═════ Dataset content ═════

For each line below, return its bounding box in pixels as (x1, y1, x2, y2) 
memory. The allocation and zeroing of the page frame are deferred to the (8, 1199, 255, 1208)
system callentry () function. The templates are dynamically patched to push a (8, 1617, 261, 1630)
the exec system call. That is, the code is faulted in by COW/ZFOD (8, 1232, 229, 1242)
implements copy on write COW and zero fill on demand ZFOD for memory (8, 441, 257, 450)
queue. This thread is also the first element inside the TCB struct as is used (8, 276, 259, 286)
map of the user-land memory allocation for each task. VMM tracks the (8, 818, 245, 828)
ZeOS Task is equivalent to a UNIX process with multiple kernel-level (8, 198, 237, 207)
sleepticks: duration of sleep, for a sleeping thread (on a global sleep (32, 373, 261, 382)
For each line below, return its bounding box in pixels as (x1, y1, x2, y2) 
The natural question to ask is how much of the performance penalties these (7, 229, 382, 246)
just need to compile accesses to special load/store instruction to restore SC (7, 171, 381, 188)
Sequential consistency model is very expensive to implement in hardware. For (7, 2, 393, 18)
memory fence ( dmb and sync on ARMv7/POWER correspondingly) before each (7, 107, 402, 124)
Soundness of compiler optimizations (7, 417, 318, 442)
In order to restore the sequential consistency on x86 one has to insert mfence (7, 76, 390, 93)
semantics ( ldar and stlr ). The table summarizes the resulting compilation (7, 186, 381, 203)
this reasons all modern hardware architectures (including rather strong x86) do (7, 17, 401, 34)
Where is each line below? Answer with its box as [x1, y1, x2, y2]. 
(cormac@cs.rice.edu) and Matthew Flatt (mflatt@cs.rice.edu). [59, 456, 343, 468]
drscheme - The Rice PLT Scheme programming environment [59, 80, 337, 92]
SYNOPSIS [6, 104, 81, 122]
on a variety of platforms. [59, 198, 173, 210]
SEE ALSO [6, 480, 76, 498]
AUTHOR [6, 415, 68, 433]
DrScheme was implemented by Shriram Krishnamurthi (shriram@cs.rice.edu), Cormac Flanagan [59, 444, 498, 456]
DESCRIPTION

═════

Which lines of the records above contain the word "consistency"? Show each of them.

▸ **Completed exercise**:
Sequential consistency model is very expensive to implement in hardware. For (7, 2, 393, 18)
In order to restore the sequential consistency on x86 one has to insert mfence (7, 76, 390, 93)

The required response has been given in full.